她答应嫁给他就是为了黄玉浮屠,东岚心如刀绞。一个战族的女人身为白龄所系,又怎能干净清白地置身事外,远离这场本由战族和白龄主导的纷争;一个皇室的子孙肩负家族振兴的重任,又怎能不被争权夺位的恶臭熏染,怀着日益膨胀的政治野心义无反顾地踏上无归的征途。就算宿命如此,他仍然天真地坚持着与她保留一份真挚朴素的感情,只因他(她)们生存的世界——人们连亲情和生命都可以弃之不顾,丧心病狂地追逐着家族荣耀和王朝皇权,在如此残酷昏暗的世界里,这份感情是何等单纯何等温暖,安稳得可以让彼此忘记他们不过是权力争斗的牺牲品这一事实。可惜再无辜无害的假象也难以否认,俩人早已卷入战争风暴中最为肮脏的阴谋核心,尔虞我诈相互残杀,到最后甚至你死我活……

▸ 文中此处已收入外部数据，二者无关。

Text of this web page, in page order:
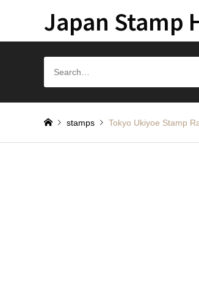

杰克船长幸灾乐祸地欣赏着东岚从震惊到心碎的表情,江山美人都是无耻欲望的载体,贪婪的人性妄想驾驭其上,实则被其所累为情所苦,弄权者无不葬身于权力之下,还是多抢些金银财宝来得实在,因为金钱总是老实地呆在自己的口袋里,而变幻无常的权力名望往往会成为别人手中的利器暗中伤人反戈一击。
“你可以走了。”东岚充满了无力感,全然不见了最初的强悍霸气。
“被女人利用没什么,”看在桔梗的眼泪的份儿上,海盗趴在他耳边好言相劝,“千万别忘了和乾坤行的交易,”此话难得发自肺腑,“乾坤行比你想象的可怕得多。”
“我会在须浦给你准备一艘快船,”海盗的胆怯东岚尽收眼底,“赶快逃吧。”
杰克船长屈指可数的好心都不曾得到好报,不过这次好歹还得了艘船,随即释怀了。他暗自嘲笑东岚的无知,乾坤行岂是说逃就逃得掉的,唯一逃脱的方式只有死亡吧……
“等等,”海盗以为左中将听到了自己的嘲笑要找麻烦,吓得停住了脚步。“把Sarah的前尘柜留下。”
“这个……”言尽于此东岚还能够为Sarah出头,杰克船长有些吃惊:“好吧,就当是做慈善事业了。”